Content starts
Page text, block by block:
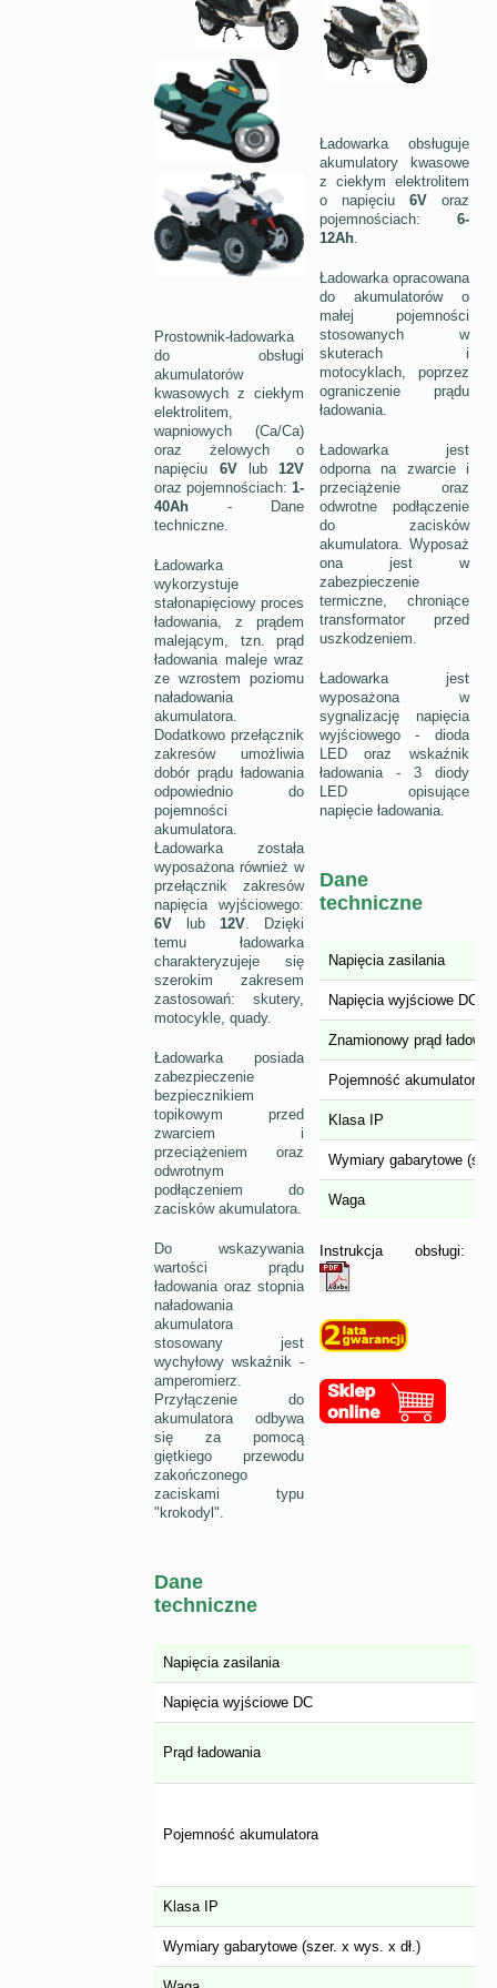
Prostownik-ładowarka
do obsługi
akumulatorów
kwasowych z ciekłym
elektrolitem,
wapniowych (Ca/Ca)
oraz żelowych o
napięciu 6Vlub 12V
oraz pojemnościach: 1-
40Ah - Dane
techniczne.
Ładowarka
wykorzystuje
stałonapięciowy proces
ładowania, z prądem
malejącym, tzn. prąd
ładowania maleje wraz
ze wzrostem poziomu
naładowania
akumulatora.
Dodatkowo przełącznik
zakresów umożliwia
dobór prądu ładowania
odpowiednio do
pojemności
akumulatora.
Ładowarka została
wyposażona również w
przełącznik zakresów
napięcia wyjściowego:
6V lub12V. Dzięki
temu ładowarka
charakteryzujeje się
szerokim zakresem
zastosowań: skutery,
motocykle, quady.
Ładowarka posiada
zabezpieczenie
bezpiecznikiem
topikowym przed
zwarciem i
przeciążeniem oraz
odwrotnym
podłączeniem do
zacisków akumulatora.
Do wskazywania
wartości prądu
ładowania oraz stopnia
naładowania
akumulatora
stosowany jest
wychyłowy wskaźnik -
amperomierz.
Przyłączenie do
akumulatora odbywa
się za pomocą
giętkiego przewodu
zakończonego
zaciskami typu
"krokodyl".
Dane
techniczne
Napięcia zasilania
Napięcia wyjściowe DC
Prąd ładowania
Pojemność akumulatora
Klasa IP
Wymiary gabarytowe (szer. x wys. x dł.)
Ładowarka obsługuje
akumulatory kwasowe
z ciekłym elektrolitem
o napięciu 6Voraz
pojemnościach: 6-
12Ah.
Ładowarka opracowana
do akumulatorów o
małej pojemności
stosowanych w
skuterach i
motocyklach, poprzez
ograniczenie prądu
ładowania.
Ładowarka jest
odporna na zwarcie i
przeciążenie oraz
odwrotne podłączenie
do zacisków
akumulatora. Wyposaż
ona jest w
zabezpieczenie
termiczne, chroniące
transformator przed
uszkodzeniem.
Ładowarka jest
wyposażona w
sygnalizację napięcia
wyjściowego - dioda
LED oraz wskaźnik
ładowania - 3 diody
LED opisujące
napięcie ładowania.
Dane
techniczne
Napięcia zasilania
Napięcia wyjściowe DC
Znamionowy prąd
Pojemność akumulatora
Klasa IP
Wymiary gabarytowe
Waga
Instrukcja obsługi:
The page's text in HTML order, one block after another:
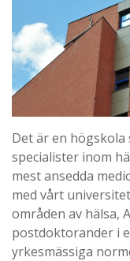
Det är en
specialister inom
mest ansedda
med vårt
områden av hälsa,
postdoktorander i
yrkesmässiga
Content ends
Content starts
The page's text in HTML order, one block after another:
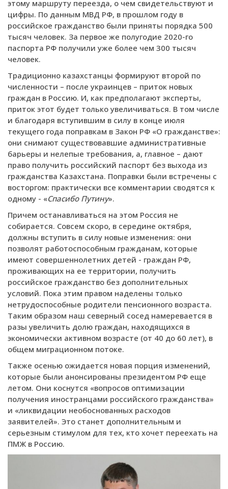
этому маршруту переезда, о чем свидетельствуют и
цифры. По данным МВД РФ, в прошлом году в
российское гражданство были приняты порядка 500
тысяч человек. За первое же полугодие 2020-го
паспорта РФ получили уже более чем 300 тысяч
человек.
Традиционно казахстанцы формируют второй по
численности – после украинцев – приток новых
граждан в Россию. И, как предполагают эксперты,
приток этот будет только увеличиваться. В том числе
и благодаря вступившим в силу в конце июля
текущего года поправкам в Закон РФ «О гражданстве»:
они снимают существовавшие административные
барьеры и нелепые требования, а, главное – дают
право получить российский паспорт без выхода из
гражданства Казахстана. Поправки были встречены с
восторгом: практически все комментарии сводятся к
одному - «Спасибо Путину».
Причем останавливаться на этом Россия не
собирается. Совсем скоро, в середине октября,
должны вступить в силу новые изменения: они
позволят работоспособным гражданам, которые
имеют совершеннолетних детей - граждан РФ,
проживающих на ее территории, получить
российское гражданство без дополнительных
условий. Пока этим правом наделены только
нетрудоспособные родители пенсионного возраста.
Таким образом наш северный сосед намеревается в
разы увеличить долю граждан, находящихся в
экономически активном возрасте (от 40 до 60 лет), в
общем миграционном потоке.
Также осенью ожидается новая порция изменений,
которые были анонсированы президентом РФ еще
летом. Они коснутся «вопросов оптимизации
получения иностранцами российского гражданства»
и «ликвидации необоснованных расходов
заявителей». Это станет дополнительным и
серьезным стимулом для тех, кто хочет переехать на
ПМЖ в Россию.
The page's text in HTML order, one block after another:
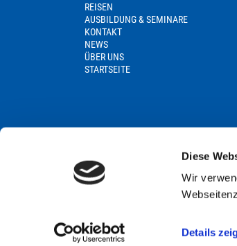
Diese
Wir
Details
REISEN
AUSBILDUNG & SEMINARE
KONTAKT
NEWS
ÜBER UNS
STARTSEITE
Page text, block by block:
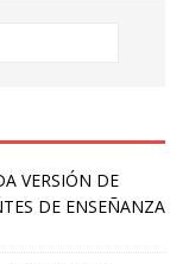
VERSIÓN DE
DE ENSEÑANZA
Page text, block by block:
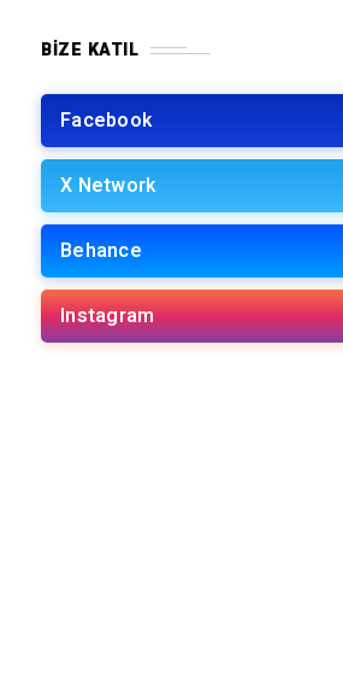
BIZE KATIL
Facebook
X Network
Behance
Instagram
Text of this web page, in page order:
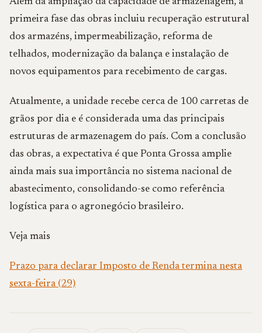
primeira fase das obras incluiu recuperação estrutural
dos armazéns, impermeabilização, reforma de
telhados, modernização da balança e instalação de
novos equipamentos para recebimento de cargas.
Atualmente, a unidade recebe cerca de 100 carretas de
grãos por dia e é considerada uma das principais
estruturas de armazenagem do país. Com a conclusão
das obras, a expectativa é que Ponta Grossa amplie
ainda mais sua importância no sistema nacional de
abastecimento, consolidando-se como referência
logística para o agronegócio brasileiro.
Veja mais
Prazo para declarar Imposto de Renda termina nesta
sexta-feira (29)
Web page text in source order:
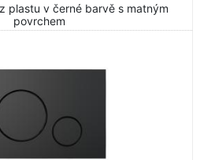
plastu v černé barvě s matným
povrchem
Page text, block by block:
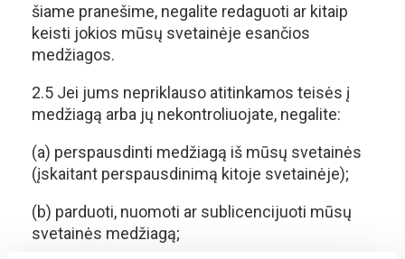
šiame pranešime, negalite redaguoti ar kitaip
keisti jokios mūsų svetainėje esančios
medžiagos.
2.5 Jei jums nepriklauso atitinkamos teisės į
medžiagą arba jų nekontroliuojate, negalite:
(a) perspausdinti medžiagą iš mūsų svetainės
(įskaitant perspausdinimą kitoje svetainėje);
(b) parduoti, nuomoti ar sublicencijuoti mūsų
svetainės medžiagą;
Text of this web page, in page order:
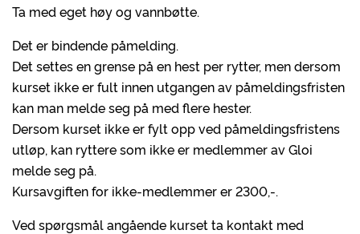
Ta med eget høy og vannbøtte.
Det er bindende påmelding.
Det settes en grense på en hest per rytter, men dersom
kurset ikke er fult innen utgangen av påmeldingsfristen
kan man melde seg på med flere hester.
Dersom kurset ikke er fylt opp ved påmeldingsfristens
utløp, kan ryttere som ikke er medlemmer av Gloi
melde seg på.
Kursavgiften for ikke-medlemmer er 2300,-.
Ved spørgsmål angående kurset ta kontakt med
Content ends
# ACTION ITEM
Where does the word "obras" appear in the records? Copy every line that holds it.

# RESPONSE TO THIS TASK
primeira fase das obras incluiu recuperação estrutural
das obras, a expectativa é que Ponta Grossa amplie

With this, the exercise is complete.